With the publication of the 2022 Physician Fee Schedule Final Rule on November 2, 2021, Medicare Shared Savings Program (MSSP) Accountable Care Organizations (ACOs) breathed a collective sigh of relief. In addition to some positive administrative modifications, CMS finalized several significant changes to the quality policies for ACOs. CMS also attempted to address continuing concerns regarding the use of electronic Clinical Quality Measures (eCQMs) as the standard for quality measurement, but there are still lingering questions regarding full eCQM implementation that go unanswered.
CMS finalized several changes that alleviate some of the burden in administering an ACO. First, CMS added to the primary care services list for the purpose of beneficiary assignment to the ACO. The code set now includes Chronic Care Management (CPT Code: 99437), Principal Care Management (99424, 99425, 99426, and 99427), as well as two G-codes: G2122 (prolonged office or other outpatient E/M service) and G2252 (communication technology-based service). This new code set will capture more patient interaction and possibly assign more patients to ACOs.

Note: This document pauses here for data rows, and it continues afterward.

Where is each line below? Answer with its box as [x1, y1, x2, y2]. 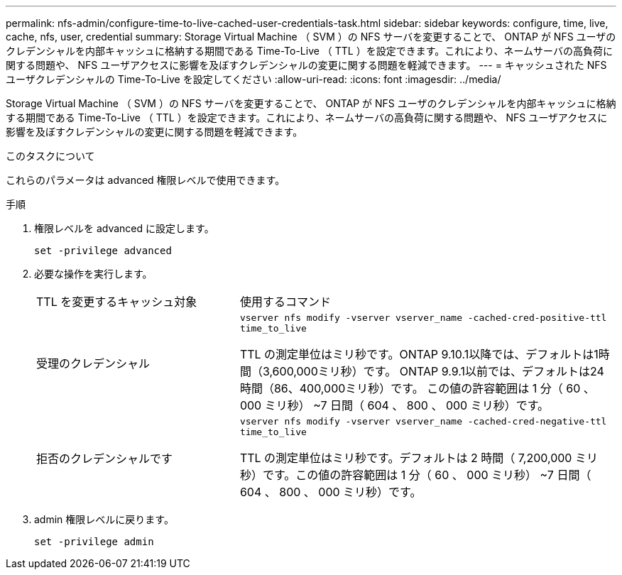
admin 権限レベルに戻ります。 [34, 513, 174, 525]
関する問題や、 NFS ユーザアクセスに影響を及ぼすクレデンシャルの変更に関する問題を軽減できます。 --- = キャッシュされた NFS [6, 59, 607, 71]
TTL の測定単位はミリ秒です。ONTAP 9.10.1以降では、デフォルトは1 [239, 347, 599, 361]
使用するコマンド [239, 295, 331, 309]
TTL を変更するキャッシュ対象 [36, 295, 197, 309]
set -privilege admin [34, 536, 154, 547]
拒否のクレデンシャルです [36, 451, 173, 466]
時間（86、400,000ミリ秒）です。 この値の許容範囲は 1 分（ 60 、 [239, 381, 595, 395]
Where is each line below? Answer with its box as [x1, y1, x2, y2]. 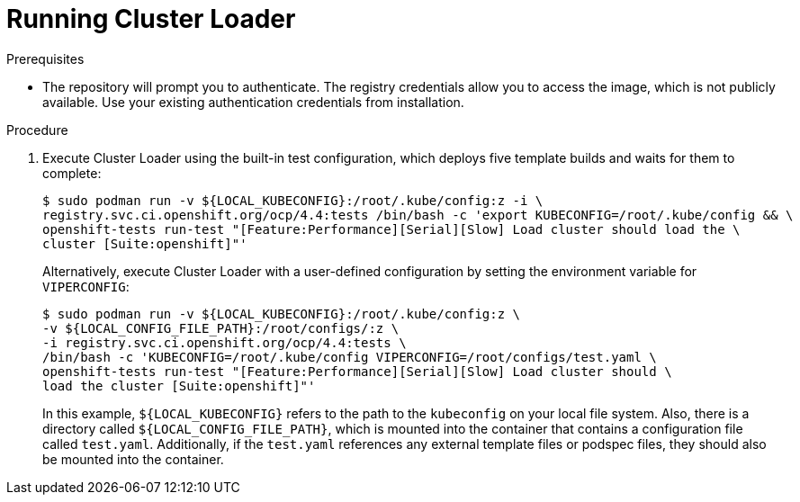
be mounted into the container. [42, 451, 224, 467]
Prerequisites [6, 50, 85, 67]
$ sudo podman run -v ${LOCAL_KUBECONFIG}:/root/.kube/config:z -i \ [42, 193, 544, 208]
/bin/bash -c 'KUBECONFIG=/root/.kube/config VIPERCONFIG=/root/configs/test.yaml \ [42, 349, 657, 364]
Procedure [6, 121, 68, 138]
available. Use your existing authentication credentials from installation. [42, 94, 464, 110]
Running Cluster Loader [6, 4, 296, 34]
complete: [42, 165, 102, 181]
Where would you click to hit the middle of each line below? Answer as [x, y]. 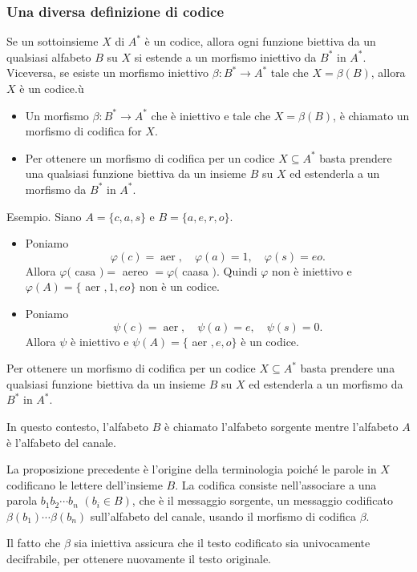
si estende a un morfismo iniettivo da [225, 56]
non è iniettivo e [312, 270]
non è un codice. [180, 286]
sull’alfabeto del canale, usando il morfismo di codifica [223, 516]
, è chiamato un [371, 115]
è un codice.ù [52, 88]
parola [22, 500]
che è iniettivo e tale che [211, 115]
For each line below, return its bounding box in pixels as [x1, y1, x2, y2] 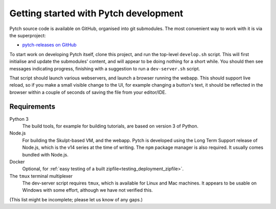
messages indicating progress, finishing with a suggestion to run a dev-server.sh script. [9, 65, 200, 71]
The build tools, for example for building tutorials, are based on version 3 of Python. [22, 123, 199, 129]
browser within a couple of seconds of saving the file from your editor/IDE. [9, 89, 167, 95]
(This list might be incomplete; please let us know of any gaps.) [9, 196, 143, 202]
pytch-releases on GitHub [22, 42, 77, 48]
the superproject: [9, 32, 46, 38]
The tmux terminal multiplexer [9, 173, 73, 179]
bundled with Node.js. [22, 151, 68, 158]
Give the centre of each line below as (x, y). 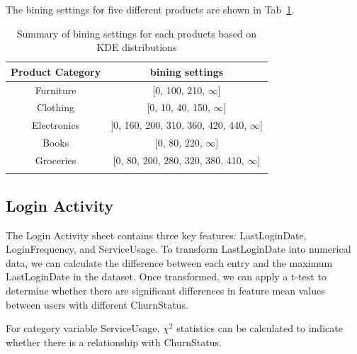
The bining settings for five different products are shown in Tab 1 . (150, 9)
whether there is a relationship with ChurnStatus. (114, 342)
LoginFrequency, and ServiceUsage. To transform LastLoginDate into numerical (178, 249)
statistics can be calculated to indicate (260, 328)
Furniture (56, 90)
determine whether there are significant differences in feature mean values (165, 290)
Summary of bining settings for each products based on (137, 33)
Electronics (56, 125)
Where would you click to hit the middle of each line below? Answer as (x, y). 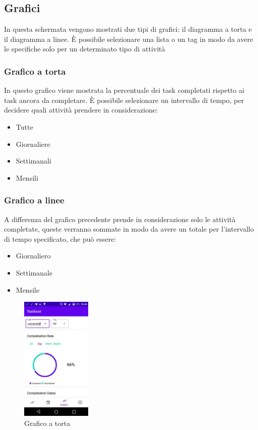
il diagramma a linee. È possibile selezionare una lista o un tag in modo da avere (129, 39)
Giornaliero (33, 256)
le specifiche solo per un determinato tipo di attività (85, 49)
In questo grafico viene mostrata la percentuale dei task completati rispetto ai (124, 90)
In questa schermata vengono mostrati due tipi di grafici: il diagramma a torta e (128, 29)
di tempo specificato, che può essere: (60, 238)
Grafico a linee (34, 200)
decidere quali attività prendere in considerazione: (81, 110)
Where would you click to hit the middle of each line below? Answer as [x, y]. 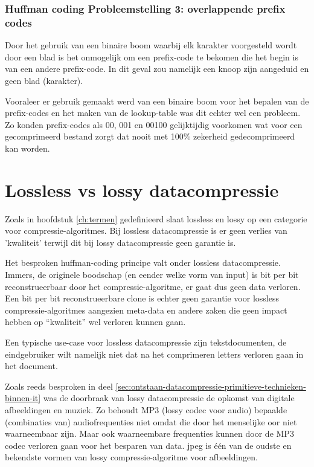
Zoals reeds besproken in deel [59, 386]
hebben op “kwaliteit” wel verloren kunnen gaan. [95, 322]
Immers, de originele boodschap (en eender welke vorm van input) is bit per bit [152, 274]
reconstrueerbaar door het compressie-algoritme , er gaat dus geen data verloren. [153, 286]
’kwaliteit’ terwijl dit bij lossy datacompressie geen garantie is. [120, 242]
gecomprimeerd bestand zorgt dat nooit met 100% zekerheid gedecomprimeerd [150, 136]
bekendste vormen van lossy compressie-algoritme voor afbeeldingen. [131, 457]
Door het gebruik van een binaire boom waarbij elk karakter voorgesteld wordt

CMS also updated the requirements to provide each beneficiary a written notice of the provider’s participation in the ACO. Previously, every ACO had to provide the written notice “prior to or at the first primary care visit of the performance year* ” to every Medicare beneficiary, even if they were not assigned to the ACO. CMS changed this for those ACOs that choose prospective assignment. These ACOs are only required to provide notice to the beneficiaries on their prospective assignment list. Unfortunately, those ACOs still utilizing preliminary prospective assignment with retrospective reconciliation must notify every Medicare patient on or before their first primary care visit.

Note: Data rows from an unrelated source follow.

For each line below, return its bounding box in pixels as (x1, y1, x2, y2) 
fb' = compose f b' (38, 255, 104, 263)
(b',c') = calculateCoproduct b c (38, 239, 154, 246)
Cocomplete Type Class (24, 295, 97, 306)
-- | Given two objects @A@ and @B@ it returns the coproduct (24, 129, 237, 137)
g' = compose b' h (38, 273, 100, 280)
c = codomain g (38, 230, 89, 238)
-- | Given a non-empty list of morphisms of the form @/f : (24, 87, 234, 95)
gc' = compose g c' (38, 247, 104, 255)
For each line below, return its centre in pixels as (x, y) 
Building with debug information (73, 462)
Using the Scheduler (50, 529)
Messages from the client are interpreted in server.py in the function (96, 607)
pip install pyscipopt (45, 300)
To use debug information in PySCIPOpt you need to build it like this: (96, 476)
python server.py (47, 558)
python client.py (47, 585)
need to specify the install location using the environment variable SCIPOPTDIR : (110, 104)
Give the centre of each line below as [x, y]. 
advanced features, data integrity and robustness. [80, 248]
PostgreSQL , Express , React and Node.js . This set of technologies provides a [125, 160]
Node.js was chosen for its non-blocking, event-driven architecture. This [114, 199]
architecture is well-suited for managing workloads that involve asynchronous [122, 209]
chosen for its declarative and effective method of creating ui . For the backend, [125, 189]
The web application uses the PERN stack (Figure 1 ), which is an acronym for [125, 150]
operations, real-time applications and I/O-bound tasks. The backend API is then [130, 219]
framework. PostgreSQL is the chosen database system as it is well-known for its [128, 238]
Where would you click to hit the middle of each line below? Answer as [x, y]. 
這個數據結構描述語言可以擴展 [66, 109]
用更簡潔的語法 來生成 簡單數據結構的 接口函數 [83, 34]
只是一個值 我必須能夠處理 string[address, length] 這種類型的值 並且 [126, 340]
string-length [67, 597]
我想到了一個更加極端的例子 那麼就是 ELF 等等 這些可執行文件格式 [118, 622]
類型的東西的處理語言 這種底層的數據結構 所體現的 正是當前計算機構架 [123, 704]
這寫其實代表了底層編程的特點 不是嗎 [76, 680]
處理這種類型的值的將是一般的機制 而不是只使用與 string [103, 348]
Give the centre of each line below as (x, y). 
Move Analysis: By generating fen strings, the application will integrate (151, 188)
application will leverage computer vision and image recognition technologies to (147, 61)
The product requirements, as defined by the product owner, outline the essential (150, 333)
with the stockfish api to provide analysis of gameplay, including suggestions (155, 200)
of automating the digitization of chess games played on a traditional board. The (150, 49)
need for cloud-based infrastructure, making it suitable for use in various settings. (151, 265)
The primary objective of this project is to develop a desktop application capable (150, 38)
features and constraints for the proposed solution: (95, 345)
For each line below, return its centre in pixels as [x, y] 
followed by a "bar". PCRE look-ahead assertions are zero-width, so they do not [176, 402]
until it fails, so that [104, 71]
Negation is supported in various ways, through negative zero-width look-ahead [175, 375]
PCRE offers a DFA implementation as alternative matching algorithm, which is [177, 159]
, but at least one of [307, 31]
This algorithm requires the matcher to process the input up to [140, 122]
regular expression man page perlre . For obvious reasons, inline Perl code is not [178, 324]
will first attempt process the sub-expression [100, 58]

For ACOs taking on risk, CMS finalized policy reducing the amount required to retain for a repayment mechanism. ACOs are required to hold an amount either in a letter of credit, escrow account, or surety bond to demonstrate its ability to repay CMS in the event the ACO incurs losses. The new amounts required have been cut in half compared to previous policy. CMS now requires that the amount be the lesser of either: (1) 0.5% of the total per capita Medicare Part A and B FFS expenditures for the assigned population or (2) 1.0% of the total Medicare Parts A and B revenue of the ACO Participants.
Finally, CMS also removed several of the application requirements. These include providing fully executed copies of ACO Participation Agreements between the ACO and the ACO Participant and submitting a sample copy of that same Participation Agreement. This will streamline the application and renewal process for the future.